Ya sabemos que, en España, dimitir es un verbo que solo parece conjugarse en una voz pasiva de improbable sentido en la sintaxis, pero de elocuente significado en la política . Cada español ha de considerar hasta dónde ha llegado la responsabilidad y la eficacia de cada dirigente, y cada ciudadano habrá de expresar el juicio que le merecen las actitudes manifestadas por sus políticos. Es decir, si de una vez por todas se está a la altura de las circunstancias, o si continuamos anclados en el estanque de la indolencia de unos o en el escenario de exhibicionismo gesticulante de otros.
Porque la historia es algo muy serio: es el tiempo que construimos, no la época por la que pasamos. Una nación en crisis no es un lugar incómodo, no es un sitio de veraneo al que se ha estropeado el clima y nos amarga unas vacaciones. Una nación en crisis es un desafío para llevar adelante la más alta y ejemplar de las tareas, el gobernar al servicio de la comunidad. Una nación en crisis ofrece, además, la ocasión de ser escuchada en un momento en que se expresa con una contundencia imposible de desairar, entre otras cosas, porque los españoles rematan un ciclo electoral, iniciado hace casi dos años, que ha ido dando los indicadores del descontento, y, sobre todo, los de la recuperación de la conciencia cívica.
En España existe una sola figura política que no puede dimitir. El rey solo puede abdicar. Y en la diferencia de palabras existe una diversidad de sentido. Abdicar no es dimitir. Es dejar paso a quien puede ejercer una tarea en mejores condiciones, pero con el mismo espíritu e idéntica legitimidad. Dimitir es un acto de responsabilidad. Abdicar es un gesto de patriotismo. Nuestro rey Felipe VI llegó al trono porque su padre, el rey Juan Carlos, comprendió que la crisis profunda de España precisaba de su sacrificio personal y de un nuevo acto de servicio a la nación. Una institución renovada, que ponía en el lugar más alto del Estado al joven monarca, daba prueba a los españoles de su capacidad de afrontar no solo tiempos inéditos, sino también circunstancias de peligro.
Con Felipe VI, España ha recorrido los meandros de este ciclo electoral que ha sacudido los goznes de nuestro entramado jurídico y ha ido mucho más lejos de una pasajera turbación. Nos ha puesto ante una inmensa responsabilidad como ciudadanos. Nos ha sometido a esa presión que la historia inculca en el corazón de los patriotas. No nos lleva a la algarabía con que el patrioterismo confunde nuestra rectitud cívica ; ni nos conduce a escenarios vergonzosos en los que algunos creen reflejar mejor su rebeldía de lo que lo hicieron aquellos artífices de la Transición, cuyas espaldas se cargaban de experiencias de lucha, tolerancia y sabiduría que nuestros revolucionarios de pacotilla ni siquiera imaginan.

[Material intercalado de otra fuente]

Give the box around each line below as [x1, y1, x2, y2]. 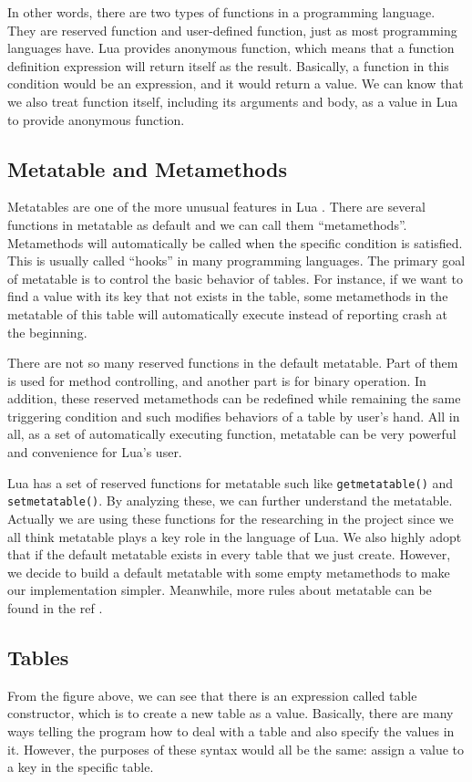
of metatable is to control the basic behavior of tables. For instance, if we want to [7, 268, 463, 287]
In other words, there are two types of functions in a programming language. [7, 3, 436, 21]
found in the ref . [7, 598, 103, 617]
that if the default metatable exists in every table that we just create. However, [7, 545, 451, 564]
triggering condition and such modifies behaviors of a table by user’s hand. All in [7, 406, 460, 425]
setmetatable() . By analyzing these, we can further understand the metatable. [7, 491, 453, 510]
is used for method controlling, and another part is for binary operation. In [7, 370, 426, 390]
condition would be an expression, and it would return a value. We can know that [7, 74, 464, 93]

Hoy pueden admirar todos los españoles sensatos la inmensa fortuna histórica que supuso vincular nuestro consenso fundacional de la democracia a la institución monárquica. Con retranca de dirigente del Partido Comunista en la Transición, un buen amigo me comentaba, los resultados electorales en la mano, cómo valoraba, hoy, en todo su alcance, la decisión de su partido de aceptar la monarquía en 1977. Le parecía que, si en los momentos iniciales de la democracia, el rey ayudó a eliminar obstáculos insalvables, en los tiempos que ahora corren habrá de servir para que, a impulsos de la neutralidad política de la Corona, logre arbitrar un acuerdo de los españoles, semejante al entonces alcanzado.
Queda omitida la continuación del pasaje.